◆ **INSTRUCTIONS FOR THE TASK**
Starting with the line that contains "El cuadrado de la medida" and ending with the final line of the data below, print those lines exactly and nothing else.

____________

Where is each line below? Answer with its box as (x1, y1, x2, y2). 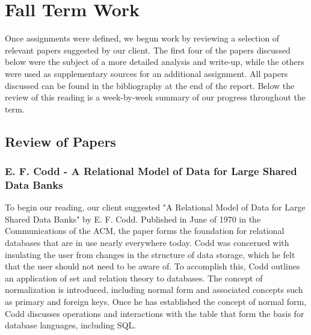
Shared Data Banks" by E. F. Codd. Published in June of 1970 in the (5, 212, 261, 225)
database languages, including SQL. (5, 319, 137, 331)
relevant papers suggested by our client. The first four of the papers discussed (5, 43, 291, 56)
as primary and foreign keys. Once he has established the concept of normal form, (5, 295, 307, 307)
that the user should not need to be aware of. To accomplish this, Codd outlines (5, 260, 300, 272)
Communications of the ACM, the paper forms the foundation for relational (5, 224, 285, 237)
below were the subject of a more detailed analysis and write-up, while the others (5, 55, 304, 68)
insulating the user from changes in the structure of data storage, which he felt (5, 248, 295, 260)
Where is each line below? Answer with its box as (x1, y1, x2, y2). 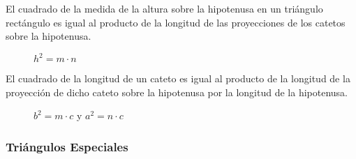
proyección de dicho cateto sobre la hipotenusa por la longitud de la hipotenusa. (6, 84, 348, 99)
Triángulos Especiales (6, 137, 128, 155)
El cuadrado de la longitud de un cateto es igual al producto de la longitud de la (6, 71, 350, 86)
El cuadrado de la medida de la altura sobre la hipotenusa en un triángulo (6, 1, 323, 15)
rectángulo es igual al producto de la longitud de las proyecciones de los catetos (6, 15, 346, 29)

____________

◆ **ANSWER SPACE**
El cuadrado de la medida de la altura sobre la hipotenusa en un triángulo (6, 1, 323, 15)
rectángulo es igual al producto de la longitud de las proyecciones de los catetos (6, 15, 346, 29)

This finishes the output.